[DATA EXCERPTS]

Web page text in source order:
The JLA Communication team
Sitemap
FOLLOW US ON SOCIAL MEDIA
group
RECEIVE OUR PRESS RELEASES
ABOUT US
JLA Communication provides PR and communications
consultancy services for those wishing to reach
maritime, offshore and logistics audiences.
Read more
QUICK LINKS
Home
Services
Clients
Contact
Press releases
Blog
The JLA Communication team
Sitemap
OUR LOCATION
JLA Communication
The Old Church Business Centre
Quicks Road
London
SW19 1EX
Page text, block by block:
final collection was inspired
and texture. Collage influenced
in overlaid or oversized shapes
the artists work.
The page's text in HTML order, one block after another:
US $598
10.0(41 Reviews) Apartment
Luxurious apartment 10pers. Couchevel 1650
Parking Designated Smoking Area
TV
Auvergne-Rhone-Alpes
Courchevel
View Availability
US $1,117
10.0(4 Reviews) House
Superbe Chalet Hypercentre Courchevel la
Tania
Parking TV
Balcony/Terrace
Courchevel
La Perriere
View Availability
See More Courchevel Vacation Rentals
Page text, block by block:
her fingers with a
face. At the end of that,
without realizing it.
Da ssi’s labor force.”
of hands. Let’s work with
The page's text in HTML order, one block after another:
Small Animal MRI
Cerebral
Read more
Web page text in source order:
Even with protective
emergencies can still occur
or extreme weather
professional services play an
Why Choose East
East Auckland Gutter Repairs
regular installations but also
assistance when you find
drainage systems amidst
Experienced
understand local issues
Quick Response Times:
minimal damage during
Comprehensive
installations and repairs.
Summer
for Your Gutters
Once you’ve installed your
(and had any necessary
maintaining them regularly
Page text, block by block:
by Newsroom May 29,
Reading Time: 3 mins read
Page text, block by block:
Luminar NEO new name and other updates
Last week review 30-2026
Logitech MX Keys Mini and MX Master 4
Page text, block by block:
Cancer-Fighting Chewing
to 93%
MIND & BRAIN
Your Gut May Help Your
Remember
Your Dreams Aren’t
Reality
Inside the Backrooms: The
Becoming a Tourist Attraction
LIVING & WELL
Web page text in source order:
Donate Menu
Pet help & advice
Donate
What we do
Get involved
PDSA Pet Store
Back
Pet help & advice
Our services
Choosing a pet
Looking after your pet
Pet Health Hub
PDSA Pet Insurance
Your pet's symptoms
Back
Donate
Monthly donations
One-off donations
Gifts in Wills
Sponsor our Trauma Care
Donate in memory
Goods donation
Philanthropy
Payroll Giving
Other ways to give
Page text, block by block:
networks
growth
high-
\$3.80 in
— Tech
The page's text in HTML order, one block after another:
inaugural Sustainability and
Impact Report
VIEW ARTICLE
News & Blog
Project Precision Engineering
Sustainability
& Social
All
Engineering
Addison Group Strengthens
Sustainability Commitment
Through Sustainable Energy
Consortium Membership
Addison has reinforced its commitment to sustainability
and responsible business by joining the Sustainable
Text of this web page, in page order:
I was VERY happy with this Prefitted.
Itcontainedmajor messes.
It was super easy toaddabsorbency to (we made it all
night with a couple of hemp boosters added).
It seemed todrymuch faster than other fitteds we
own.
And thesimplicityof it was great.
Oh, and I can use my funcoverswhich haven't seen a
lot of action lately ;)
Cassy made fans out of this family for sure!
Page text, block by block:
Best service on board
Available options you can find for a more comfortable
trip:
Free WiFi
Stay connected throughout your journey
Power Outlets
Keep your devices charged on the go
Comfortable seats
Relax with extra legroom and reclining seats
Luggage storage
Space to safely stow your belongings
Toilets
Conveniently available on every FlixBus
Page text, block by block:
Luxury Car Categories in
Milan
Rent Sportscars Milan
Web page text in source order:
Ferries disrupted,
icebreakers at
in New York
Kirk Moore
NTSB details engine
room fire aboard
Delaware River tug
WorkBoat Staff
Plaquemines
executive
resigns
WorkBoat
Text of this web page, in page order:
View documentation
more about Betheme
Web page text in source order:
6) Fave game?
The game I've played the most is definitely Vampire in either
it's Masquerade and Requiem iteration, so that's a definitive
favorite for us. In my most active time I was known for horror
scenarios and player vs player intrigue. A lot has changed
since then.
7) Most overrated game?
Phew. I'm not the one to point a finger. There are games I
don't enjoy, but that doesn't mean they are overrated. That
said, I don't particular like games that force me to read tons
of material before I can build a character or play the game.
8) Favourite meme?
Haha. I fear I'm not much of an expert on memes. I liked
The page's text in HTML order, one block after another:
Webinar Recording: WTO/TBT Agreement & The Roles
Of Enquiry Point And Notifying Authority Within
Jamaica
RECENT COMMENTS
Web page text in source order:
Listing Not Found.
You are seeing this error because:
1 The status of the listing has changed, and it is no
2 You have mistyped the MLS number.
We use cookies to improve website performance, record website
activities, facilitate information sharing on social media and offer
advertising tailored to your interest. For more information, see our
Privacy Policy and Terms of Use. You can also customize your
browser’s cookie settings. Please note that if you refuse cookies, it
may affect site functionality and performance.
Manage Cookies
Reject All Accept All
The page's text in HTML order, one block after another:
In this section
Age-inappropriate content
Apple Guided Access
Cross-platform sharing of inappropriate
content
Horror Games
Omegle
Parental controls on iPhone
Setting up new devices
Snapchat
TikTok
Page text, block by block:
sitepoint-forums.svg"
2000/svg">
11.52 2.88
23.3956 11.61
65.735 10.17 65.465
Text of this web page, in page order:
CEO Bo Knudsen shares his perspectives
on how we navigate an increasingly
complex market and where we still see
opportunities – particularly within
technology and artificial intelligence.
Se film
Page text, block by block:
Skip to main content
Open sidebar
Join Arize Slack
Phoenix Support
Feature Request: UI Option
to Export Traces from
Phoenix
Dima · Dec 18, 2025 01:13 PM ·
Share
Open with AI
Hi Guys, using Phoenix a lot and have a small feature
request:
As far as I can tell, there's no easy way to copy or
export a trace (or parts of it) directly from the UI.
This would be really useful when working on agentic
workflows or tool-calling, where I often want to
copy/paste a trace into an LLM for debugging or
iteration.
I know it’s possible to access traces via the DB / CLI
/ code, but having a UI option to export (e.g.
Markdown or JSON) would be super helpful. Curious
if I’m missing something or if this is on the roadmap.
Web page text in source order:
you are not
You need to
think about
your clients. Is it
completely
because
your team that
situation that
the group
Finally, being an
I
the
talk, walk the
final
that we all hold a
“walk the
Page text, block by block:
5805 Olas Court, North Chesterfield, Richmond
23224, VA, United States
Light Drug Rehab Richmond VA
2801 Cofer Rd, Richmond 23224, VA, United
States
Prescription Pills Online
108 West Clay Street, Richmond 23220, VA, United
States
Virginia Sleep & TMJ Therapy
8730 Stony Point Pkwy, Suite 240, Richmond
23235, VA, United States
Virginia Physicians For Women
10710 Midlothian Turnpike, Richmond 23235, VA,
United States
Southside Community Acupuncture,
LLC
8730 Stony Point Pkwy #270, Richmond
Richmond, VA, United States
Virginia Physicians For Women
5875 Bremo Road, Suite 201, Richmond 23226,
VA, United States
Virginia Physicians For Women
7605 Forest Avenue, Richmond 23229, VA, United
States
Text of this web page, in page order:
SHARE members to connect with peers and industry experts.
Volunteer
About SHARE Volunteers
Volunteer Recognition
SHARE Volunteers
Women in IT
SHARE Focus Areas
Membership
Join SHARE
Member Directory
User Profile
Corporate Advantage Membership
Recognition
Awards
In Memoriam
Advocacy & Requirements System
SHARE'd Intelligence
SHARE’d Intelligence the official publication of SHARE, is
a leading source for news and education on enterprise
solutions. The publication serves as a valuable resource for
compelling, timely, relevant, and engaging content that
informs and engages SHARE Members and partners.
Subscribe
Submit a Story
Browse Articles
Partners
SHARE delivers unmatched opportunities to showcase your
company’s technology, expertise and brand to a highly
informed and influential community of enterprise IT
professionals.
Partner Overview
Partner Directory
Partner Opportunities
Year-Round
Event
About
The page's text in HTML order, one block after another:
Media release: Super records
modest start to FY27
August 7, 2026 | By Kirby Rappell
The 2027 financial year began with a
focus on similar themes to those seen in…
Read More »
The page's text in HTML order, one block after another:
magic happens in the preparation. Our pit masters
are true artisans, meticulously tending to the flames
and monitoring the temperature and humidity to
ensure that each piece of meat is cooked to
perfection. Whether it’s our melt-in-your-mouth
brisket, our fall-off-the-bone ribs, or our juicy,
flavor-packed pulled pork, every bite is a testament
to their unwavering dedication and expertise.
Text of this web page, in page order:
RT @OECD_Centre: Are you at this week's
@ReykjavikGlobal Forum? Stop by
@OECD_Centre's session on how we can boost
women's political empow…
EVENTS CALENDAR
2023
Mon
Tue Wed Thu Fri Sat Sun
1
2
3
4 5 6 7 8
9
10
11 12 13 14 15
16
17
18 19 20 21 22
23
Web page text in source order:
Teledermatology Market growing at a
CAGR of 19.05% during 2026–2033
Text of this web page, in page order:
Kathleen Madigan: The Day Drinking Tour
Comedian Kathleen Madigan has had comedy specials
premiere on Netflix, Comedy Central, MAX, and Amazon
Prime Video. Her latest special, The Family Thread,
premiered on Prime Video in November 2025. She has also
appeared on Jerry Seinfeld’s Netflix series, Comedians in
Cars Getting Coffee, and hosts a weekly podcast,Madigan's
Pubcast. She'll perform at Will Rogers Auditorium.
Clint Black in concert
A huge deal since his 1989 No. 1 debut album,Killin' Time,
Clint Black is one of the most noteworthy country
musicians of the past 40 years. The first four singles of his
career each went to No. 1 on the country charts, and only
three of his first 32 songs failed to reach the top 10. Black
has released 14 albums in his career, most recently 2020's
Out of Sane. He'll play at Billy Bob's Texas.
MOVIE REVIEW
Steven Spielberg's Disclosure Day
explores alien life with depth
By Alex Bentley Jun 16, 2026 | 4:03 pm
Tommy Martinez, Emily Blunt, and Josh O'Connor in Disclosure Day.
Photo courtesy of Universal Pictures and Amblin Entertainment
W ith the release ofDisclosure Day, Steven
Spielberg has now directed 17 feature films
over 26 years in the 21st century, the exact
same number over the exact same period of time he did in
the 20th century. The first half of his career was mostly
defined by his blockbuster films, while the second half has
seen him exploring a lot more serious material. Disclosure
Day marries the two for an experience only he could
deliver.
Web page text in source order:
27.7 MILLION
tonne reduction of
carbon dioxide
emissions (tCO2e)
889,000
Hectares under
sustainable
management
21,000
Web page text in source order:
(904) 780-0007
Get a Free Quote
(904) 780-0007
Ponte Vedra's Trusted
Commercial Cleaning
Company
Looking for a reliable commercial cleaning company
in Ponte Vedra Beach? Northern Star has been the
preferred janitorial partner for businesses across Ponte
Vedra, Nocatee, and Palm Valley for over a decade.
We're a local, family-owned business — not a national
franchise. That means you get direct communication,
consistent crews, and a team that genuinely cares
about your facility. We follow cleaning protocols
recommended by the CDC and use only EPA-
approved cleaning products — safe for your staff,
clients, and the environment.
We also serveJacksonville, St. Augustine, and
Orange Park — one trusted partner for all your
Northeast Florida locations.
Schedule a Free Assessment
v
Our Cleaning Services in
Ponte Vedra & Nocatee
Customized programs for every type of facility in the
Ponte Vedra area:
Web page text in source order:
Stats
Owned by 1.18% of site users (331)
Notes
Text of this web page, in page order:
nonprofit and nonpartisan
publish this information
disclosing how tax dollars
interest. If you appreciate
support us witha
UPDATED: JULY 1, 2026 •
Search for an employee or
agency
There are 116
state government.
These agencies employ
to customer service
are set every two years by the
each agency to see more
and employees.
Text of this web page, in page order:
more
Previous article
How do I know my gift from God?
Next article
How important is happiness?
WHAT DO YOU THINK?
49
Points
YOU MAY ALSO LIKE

[EXERCISE BRIEF] A single number, please: how many lines in the data above contain the string "Directory"?

[RESPONSE BELOW] 2